§ Work instructions
Print, exactly as they stand, the lines below from the one that has "Biomarker Performance Tiers" to the one that has "Copie la clave", inclusive, leaving out the pictures.

Records from a data source
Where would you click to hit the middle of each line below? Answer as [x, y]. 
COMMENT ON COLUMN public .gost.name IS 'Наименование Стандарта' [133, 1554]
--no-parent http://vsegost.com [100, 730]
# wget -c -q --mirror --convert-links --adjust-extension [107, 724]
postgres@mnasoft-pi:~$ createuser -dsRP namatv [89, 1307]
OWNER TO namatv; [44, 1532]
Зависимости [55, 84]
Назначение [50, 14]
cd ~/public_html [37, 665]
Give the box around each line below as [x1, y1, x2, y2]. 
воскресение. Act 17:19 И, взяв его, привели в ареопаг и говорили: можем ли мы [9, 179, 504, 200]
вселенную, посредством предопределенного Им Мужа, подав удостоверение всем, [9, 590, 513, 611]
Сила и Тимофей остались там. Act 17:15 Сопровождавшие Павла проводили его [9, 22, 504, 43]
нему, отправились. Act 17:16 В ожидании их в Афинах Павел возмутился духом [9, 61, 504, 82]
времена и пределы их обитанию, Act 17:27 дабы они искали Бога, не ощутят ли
==
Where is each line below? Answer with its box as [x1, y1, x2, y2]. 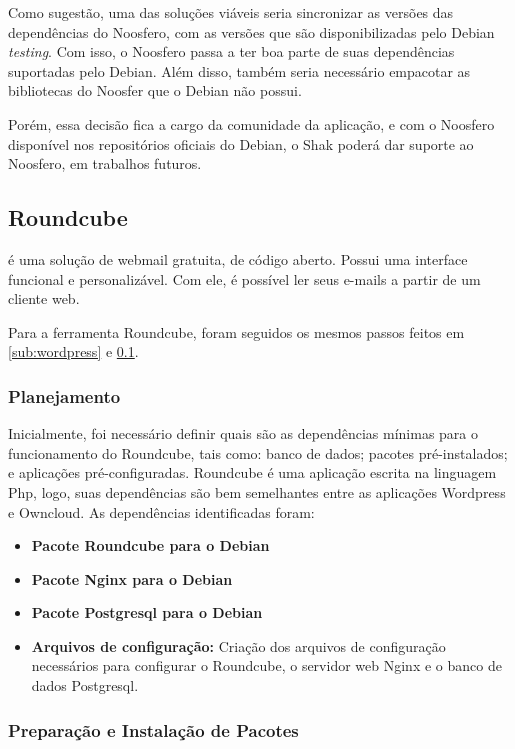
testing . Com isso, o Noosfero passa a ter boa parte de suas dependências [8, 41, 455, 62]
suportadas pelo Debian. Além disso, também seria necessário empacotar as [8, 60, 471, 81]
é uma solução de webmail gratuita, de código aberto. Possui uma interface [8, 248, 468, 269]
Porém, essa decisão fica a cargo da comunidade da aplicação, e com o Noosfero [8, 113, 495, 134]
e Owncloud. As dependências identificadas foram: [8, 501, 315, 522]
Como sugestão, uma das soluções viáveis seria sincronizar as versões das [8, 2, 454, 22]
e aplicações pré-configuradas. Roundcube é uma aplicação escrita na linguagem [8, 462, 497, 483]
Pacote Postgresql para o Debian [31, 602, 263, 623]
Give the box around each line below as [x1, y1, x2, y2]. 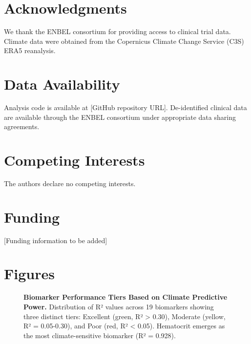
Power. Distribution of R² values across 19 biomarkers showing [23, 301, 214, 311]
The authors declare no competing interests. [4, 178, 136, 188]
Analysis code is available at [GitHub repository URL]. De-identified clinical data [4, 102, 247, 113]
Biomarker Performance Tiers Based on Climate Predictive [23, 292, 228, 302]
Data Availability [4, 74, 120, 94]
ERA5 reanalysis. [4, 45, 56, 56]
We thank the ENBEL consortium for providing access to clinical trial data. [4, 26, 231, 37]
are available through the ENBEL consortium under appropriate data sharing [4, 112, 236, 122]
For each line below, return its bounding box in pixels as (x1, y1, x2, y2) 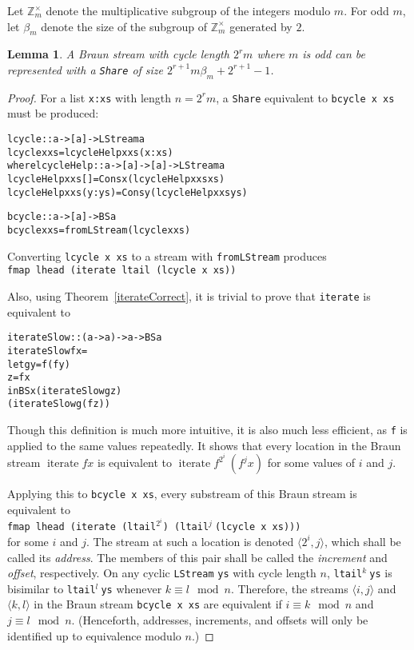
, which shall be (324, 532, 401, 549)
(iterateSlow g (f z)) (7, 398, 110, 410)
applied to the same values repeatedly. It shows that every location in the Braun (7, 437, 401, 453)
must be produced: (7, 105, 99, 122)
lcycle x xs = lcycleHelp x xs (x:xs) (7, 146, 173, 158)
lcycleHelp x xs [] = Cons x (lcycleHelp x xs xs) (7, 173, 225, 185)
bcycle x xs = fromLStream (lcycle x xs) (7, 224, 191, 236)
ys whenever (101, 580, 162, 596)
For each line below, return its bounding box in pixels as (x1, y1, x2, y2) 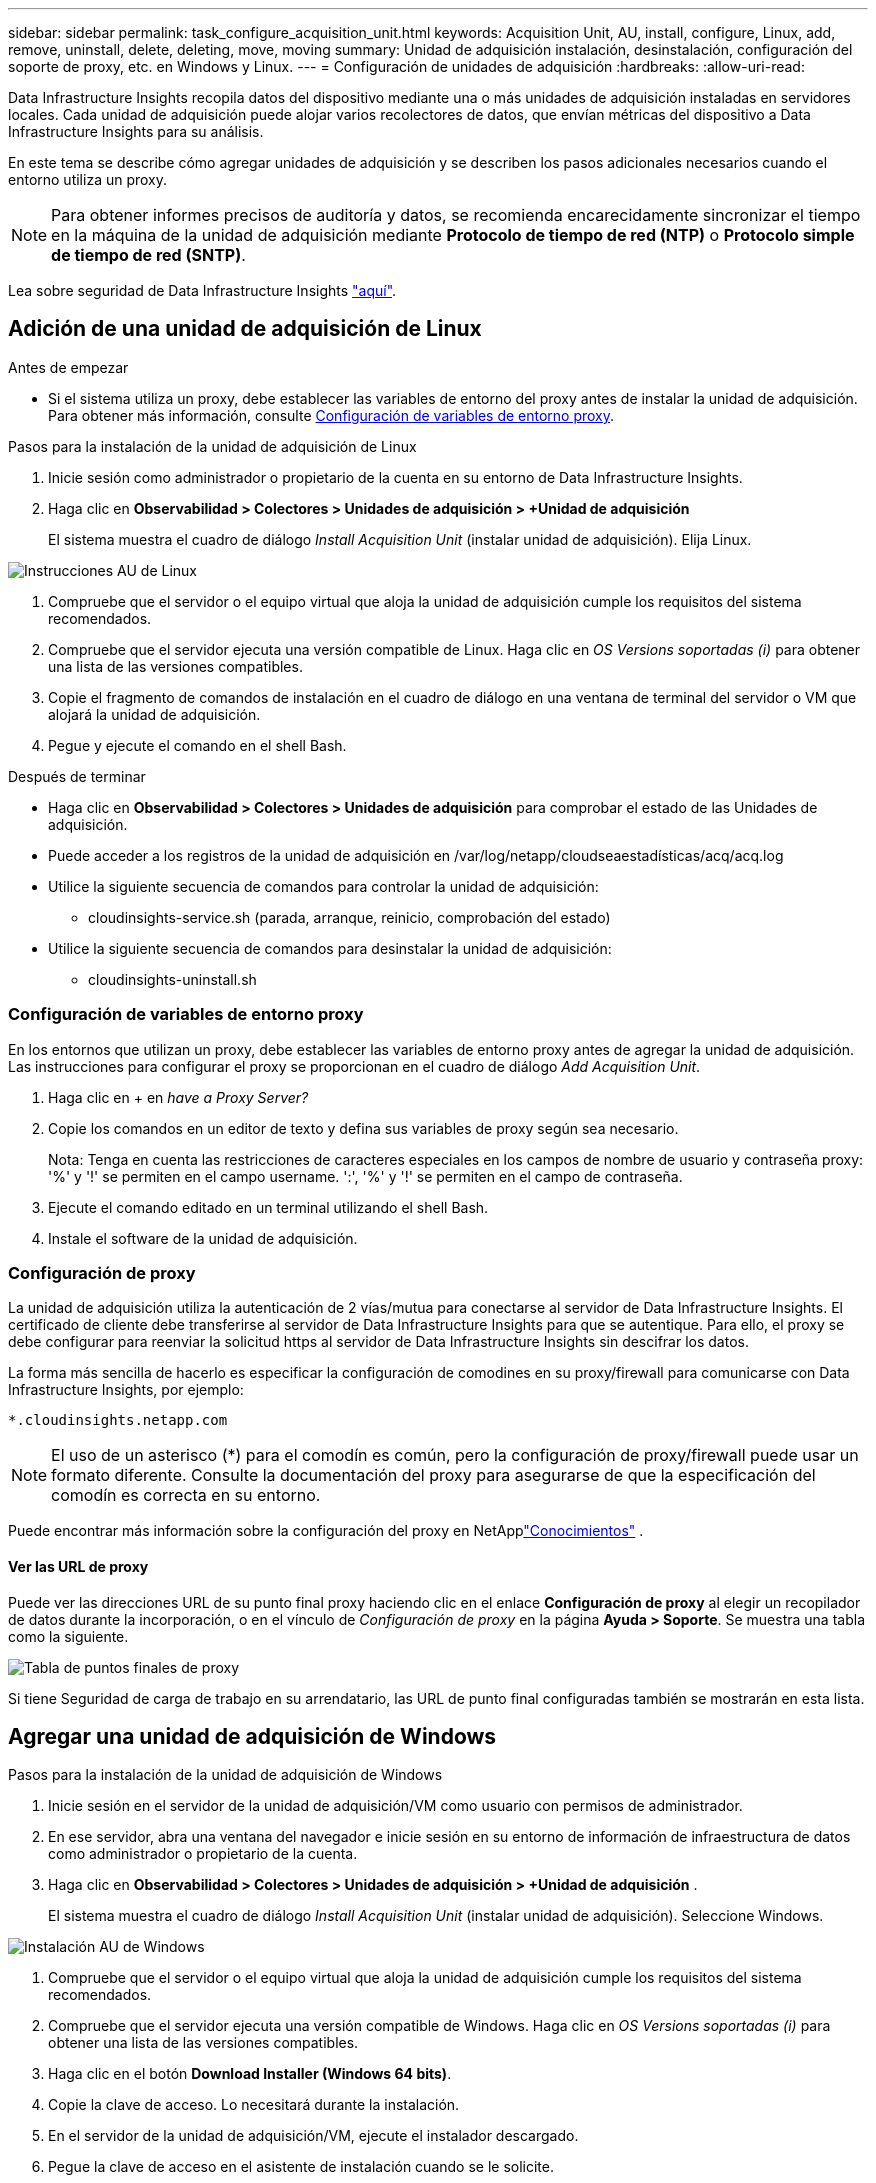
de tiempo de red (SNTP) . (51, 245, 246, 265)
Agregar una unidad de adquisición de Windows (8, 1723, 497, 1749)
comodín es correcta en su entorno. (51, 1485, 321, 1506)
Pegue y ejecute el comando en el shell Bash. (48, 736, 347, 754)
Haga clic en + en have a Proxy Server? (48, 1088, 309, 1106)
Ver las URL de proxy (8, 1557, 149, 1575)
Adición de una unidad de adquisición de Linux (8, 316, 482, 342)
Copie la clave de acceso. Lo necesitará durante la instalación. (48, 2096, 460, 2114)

§ Reply to the exercise
Biomarker Performance Tiers Based on Climate Predictive [23, 292, 228, 302]
Data Availability [4, 74, 120, 94]
ERA5 reanalysis. [4, 45, 56, 56]
We thank the ENBEL consortium for providing access to clinical trial data. [4, 26, 231, 37]
are available through the ENBEL consortium under appropriate data sharing [4, 112, 236, 122]
For each line below, return its bounding box in pixels as (x1, y1, x2, y2) 
, which shall be (324, 532, 401, 549)
(iterateSlow g (f z)) (7, 398, 110, 410)
applied to the same values repeatedly. It shows that every location in the Braun (7, 437, 401, 453)
must be produced: (7, 105, 99, 122)
lcycle x xs = lcycleHelp x xs (x:xs) (7, 146, 173, 158)
lcycleHelp x xs [] = Cons x (lcycleHelp x xs xs) (7, 173, 225, 185)
bcycle x xs = fromLStream (lcycle x xs) (7, 224, 191, 236)
ys whenever (101, 580, 162, 596)
For each line below, return its bounding box in pixels as (x1, y1, x2, y2) 
de tiempo de red (SNTP) . (51, 245, 246, 265)
Agregar una unidad de adquisición de Windows (8, 1723, 497, 1749)
comodín es correcta en su entorno. (51, 1485, 321, 1506)
Pegue y ejecute el comando en el shell Bash. (48, 736, 347, 754)
Haga clic en + en have a Proxy Server? (48, 1088, 309, 1106)
Ver las URL de proxy (8, 1557, 149, 1575)
Adición de una unidad de adquisición de Linux (8, 316, 482, 342)
Copie la clave de acceso. Lo necesitará durante la instalación. (48, 2096, 460, 2114)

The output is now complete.